Data excerpts
►
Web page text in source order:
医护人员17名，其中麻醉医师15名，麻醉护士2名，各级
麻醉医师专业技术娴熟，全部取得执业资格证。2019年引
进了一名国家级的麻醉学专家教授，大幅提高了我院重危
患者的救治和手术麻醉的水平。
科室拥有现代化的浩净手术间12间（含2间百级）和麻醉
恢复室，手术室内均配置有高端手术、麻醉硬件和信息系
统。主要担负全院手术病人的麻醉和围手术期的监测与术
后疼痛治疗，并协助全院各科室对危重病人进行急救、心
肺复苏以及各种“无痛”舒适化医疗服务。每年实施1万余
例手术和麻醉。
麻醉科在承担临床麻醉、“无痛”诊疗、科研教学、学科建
◄
►
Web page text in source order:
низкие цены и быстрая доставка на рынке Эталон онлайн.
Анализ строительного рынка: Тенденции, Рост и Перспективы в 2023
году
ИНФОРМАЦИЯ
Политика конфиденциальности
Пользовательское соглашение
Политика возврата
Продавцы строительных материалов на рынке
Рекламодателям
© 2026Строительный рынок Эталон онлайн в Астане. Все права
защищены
◄
Spot every line in the entries that includes the word "онлайн", and copy each one out.

низкие цены и быстрая доставка на рынке Эталон онлайн.
© 2026Строительный рынок Эталон онлайн в Астане. Все права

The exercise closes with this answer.